Si la situación no hubiese sido tan seria, Rudesindo habría pensado que aquello era una broma. De todos modos, no quiso seguir escuchando y le gritó enojado:
—¡Caminá gurisa, andá a terminar de criarte que, en su momento, algún mozo te va a pedir pa´casarse contigo como se debe. ¡En menudo lío me metés si tu padre y tus hermanos te encuentran aquí! Y no te aflijas porque vivo solo. El día que quiera mujer en mi rancho, yo mismo la voy a traer. Ahora subí a tu caballo que te voy a llevar de vuelta, no está la noche como pa´que andés sola por ahí... ¿Y ahora qué te pasa? ¿Por qué te ponés a llorar?...¡Muchacha del diablo!...¡Mocosa mal criada!
Llegaron a la hacienda de los Gomensoro entrada la madrugada. El sol empujaba un montón de nubes, que se iban deshilachando, para darle lugar. De lejos se veía en la estancia mucho movimiento. Rudesindo dejó a Adelina junto a la portera grande y se fue en un trote lento. El padre y los hermanos fueron a alcanzarla. Ella seguía llorando, a moco tendido, como si la hubiesen violado. Los cuatro muchachos se quedaron mirando al jinete que se alejaba...
Esa noche, en el boliche, el Rudesindo acodado en el mostrador tomaba su caña. Conversando con el turco le había dicho que andaba con ganas de levantar vuelo, dejar Valentines por un tiempo, subir hasta el norte, cruzar el Olimar, llegarse hasta Tupambaé y quién sabe tal vez, largarse hasta Cerro Largo. Y no estaba lejos, no más, de que lo hiciera en los próximos días.

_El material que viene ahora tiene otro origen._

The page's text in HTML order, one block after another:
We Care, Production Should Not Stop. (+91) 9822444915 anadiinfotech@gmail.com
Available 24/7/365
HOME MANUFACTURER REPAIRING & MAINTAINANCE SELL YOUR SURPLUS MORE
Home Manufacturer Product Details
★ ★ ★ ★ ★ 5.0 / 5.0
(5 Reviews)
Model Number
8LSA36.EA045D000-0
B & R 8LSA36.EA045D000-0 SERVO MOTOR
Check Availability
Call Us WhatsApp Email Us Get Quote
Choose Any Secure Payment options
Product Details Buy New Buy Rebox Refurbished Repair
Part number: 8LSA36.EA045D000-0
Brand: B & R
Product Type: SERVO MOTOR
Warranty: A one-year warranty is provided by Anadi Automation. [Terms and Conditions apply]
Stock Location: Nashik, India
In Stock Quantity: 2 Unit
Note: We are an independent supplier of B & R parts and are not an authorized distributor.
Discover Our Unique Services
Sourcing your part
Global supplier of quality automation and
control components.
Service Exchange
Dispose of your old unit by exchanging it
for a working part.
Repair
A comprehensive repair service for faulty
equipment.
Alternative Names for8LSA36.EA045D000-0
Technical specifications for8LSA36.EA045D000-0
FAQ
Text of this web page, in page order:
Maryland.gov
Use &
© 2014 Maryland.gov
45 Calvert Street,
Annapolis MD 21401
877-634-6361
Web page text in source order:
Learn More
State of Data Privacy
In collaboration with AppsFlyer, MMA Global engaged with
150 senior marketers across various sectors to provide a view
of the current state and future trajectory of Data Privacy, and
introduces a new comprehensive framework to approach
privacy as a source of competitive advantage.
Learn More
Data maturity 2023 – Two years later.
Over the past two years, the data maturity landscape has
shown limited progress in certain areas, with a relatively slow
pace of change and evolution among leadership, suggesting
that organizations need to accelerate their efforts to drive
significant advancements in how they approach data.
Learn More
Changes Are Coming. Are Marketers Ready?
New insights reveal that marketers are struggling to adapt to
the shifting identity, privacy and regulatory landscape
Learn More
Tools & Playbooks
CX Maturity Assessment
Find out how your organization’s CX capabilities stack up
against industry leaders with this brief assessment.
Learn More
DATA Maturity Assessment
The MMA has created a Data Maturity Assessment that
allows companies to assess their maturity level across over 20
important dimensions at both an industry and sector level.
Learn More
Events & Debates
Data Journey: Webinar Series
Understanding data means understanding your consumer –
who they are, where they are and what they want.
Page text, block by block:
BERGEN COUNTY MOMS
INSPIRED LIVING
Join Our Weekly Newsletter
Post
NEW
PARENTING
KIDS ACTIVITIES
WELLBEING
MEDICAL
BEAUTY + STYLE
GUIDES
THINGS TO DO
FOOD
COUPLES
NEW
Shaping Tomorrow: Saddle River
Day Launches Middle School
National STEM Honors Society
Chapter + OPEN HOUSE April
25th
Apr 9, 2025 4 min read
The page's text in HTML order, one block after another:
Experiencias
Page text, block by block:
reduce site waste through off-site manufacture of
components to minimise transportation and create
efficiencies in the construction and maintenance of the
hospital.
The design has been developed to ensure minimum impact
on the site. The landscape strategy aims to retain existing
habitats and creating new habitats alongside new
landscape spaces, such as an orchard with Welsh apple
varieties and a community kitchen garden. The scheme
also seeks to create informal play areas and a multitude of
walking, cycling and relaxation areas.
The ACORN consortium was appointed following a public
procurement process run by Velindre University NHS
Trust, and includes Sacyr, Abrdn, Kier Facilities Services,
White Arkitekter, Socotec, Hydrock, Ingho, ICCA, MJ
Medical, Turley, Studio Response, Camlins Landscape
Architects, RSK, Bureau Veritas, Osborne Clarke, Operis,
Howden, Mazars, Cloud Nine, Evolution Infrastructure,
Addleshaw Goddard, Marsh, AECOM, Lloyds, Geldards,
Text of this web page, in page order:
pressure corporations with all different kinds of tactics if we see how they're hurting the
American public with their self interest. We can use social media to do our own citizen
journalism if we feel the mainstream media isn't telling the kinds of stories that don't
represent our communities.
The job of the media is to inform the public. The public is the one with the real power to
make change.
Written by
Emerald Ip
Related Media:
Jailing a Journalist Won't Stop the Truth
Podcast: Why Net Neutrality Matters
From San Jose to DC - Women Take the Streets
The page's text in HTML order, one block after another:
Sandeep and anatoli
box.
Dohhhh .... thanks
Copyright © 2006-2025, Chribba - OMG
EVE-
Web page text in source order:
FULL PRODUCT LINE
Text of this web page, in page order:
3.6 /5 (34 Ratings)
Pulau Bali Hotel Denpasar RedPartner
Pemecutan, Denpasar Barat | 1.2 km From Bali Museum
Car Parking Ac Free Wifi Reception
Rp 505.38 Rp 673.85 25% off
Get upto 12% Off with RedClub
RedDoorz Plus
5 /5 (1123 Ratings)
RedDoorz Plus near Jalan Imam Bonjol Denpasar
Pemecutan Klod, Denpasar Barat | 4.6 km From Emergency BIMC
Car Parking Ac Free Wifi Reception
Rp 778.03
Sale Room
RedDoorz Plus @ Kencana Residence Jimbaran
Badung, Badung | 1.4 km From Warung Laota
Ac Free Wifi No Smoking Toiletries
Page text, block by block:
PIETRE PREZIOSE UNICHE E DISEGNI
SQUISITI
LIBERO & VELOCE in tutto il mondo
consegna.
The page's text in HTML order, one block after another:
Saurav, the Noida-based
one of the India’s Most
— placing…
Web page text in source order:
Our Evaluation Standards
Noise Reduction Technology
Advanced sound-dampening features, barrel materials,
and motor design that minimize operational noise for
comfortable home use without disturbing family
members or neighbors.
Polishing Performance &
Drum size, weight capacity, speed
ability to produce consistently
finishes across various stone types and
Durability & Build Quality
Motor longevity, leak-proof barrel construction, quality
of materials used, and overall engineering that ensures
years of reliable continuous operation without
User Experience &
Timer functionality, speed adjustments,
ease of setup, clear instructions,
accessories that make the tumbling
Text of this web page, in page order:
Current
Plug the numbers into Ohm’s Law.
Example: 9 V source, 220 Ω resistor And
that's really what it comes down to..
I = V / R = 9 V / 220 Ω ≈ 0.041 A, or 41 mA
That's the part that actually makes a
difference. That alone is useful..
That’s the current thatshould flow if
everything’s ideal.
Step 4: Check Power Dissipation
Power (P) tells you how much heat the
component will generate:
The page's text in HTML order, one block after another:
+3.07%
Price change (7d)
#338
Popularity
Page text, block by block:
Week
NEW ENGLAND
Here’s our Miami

Los hermanos de Adelina llegaron antes de la medianoche, se detuvieron en la puerta, vieron al Rudesindo fueron hacia él y lo cosieron a puñaladas. Por la espalda fue. A traición. Sin que el hombre se pudiera defender. Lo mataron para vengar la honra de una mujer a la que él, ni llegó a conocer.
Muchos en el pago piensan que Adelina fue la excusa, no la causa, de la muerte de Rudesindo Ordóñez. Que aquellos hombres atados al trabajo de la tierra y a sus costumbres, mataron en Rudesindo lo distinto. La libertad de pájaro, su estampa y su fama. Ahora podían dormir tranquilos. Ya no había guitarrero enamorando mujeres, ni ganador en el juego, ni orejano viviendo al costado de la ley. Estaba cada cosa en su debido lugar. Como siempre había sido. Como debe ser.